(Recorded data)
______

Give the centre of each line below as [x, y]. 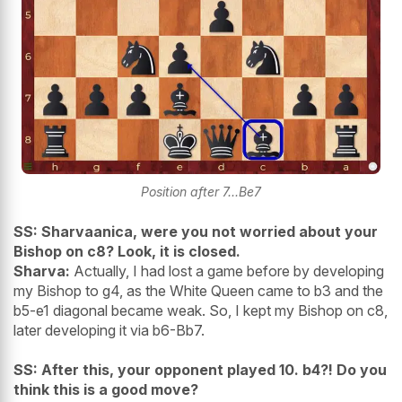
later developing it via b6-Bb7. [109, 330]
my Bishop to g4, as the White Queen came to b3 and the [198, 290]
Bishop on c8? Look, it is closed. [127, 251]
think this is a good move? [106, 389]
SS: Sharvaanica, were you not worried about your [196, 231]
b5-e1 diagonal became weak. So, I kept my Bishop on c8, [201, 310]
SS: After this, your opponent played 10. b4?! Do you [200, 369]
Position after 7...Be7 [201, 191]
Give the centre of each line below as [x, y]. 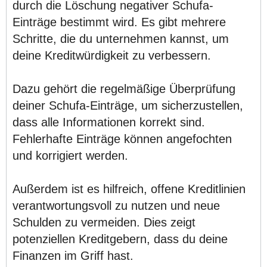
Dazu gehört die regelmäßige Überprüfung [124, 89]
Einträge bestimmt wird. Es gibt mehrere [119, 22]
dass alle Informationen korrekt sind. [109, 122]
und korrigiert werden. [70, 156]
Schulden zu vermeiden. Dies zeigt [104, 222]
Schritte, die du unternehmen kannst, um [121, 39]
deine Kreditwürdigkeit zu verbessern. [112, 55]
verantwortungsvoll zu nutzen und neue [116, 206]
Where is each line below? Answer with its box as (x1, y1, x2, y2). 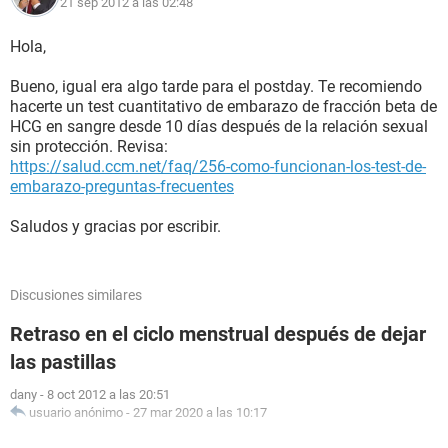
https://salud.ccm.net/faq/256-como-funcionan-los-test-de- (10, 157, 426, 176)
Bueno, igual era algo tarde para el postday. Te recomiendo (10, 77, 422, 96)
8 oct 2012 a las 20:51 (47, 387, 170, 402)
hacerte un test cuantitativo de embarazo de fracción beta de (10, 97, 437, 116)
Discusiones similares (10, 287, 142, 303)
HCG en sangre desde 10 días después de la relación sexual (10, 117, 428, 136)
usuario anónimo (29, 405, 123, 420)
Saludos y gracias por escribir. (10, 217, 221, 236)
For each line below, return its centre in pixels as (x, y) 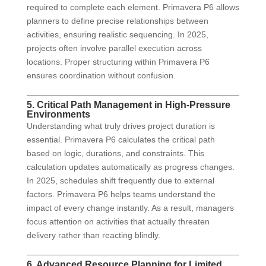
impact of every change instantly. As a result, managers (130, 208)
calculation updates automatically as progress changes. (130, 167)
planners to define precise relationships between (117, 21)
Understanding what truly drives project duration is (121, 126)
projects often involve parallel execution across (114, 48)
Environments (58, 115)
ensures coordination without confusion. (101, 76)
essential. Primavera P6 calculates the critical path (121, 140)
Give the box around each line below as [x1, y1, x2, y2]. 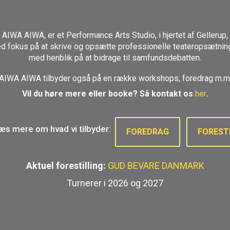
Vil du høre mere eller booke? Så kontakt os [22, 88, 195, 99]
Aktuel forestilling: [26, 160, 108, 171]
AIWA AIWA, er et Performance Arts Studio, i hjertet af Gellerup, [2, 30, 228, 40]
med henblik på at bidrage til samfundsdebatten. [29, 52, 201, 63]
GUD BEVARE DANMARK [107, 160, 204, 171]
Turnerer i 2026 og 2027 [67, 177, 163, 188]
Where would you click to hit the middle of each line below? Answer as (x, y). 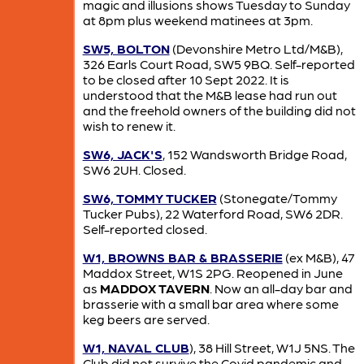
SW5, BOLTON (126, 49)
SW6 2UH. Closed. (134, 170)
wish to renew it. (129, 126)
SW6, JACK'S (122, 154)
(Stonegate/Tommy (277, 198)
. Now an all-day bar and (281, 288)
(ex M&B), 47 (318, 258)
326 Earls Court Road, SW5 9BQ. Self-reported (219, 64)
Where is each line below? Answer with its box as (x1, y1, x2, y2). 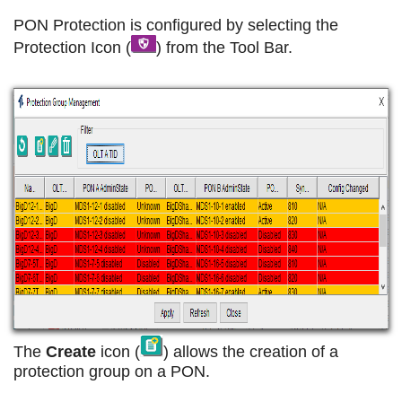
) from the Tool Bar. (156, 38, 293, 57)
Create (46, 342, 100, 361)
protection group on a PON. (13, 362, 210, 380)
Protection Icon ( (13, 38, 131, 57)
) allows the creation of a (163, 342, 338, 361)
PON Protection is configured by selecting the (13, 15, 338, 34)
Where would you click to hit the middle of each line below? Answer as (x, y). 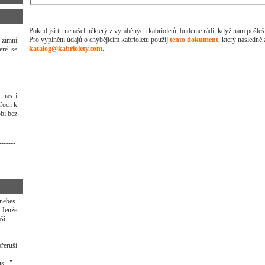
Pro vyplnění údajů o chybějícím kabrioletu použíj (99, 39)
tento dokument (194, 39)
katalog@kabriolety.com (66, 48)
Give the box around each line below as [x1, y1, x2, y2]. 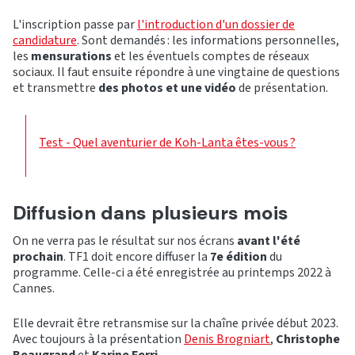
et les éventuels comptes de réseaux [112, 48, 309, 66]
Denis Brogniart [184, 330, 270, 349]
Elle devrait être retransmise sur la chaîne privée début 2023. [13, 315, 338, 333]
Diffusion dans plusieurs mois [13, 200, 288, 226]
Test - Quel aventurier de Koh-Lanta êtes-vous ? [39, 134, 296, 152]
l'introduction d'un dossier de [137, 16, 295, 34]
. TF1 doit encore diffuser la [63, 248, 210, 266]
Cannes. [13, 280, 55, 298]
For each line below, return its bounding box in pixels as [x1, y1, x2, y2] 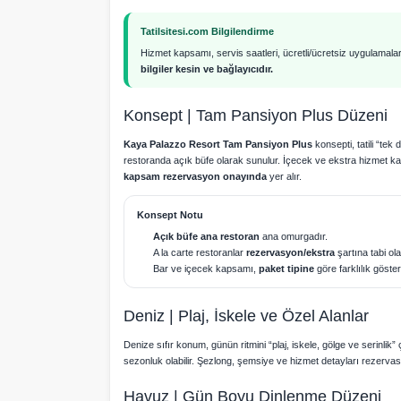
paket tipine [259, 263, 314, 274]
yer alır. [267, 171, 302, 182]
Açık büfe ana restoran [153, 231, 260, 242]
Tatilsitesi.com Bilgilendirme [141, 26, 274, 37]
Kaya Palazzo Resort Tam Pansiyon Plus [124, 139, 312, 149]
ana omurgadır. [260, 231, 328, 242]
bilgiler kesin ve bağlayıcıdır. [141, 64, 273, 74]
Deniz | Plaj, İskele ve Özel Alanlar [124, 307, 369, 325]
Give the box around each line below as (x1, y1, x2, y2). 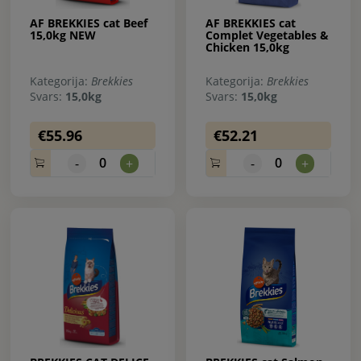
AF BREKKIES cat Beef (30, 15, 147, 31)
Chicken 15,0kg (205, 39, 289, 55)
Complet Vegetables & (205, 27, 329, 43)
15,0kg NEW (30, 27, 96, 43)
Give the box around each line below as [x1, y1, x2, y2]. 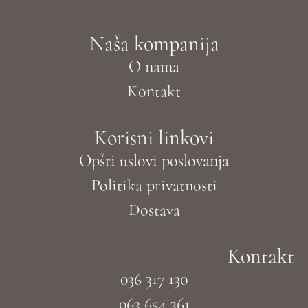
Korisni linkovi [94, 124, 214, 151]
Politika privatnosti [91, 175, 217, 195]
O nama [129, 56, 179, 77]
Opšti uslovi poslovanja [79, 150, 229, 170]
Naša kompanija [89, 31, 219, 57]
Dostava [128, 199, 180, 220]
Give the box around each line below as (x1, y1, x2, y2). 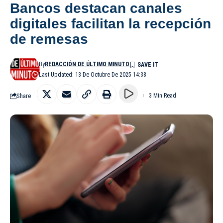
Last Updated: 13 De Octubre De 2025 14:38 (39, 71, 147, 79)
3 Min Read (149, 92, 176, 100)
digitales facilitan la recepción (10, 16, 211, 32)
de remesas (10, 31, 88, 47)
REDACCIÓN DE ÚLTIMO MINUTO (45, 61, 130, 68)
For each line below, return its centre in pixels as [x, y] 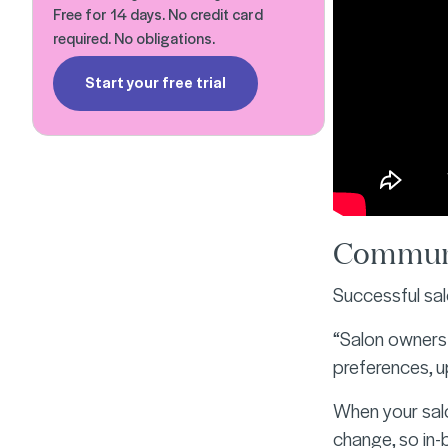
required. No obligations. [134, 38]
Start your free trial [155, 82]
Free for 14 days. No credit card [158, 14]
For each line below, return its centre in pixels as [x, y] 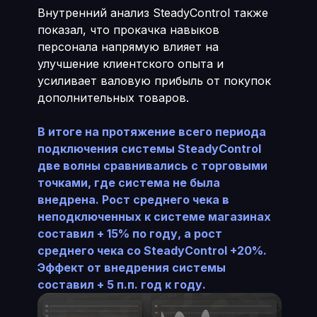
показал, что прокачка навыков [128, 30]
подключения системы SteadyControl [149, 149]
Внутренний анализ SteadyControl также [152, 13]
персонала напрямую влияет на [128, 47]
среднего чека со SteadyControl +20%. [152, 250]
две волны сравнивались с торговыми [152, 166]
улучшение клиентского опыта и [130, 64]
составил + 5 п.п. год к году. [121, 284]
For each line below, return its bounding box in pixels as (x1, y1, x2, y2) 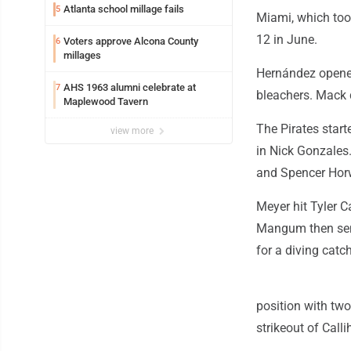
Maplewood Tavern (63, 96, 148, 108)
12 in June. (256, 32, 317, 48)
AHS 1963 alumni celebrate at (63, 81, 196, 94)
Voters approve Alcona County (63, 35, 198, 48)
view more (110, 125, 156, 137)
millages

______

*WHAT IS EXPECTED*. Out of the entries, report each line that contains the word "your".

*RESPONSE TO THE TASK*.
SS: Sharvaanica, were you not worried about your [196, 231]
SS: After this, your opponent played 10. b4?! Do you [200, 369]
Start your free trial [155, 82]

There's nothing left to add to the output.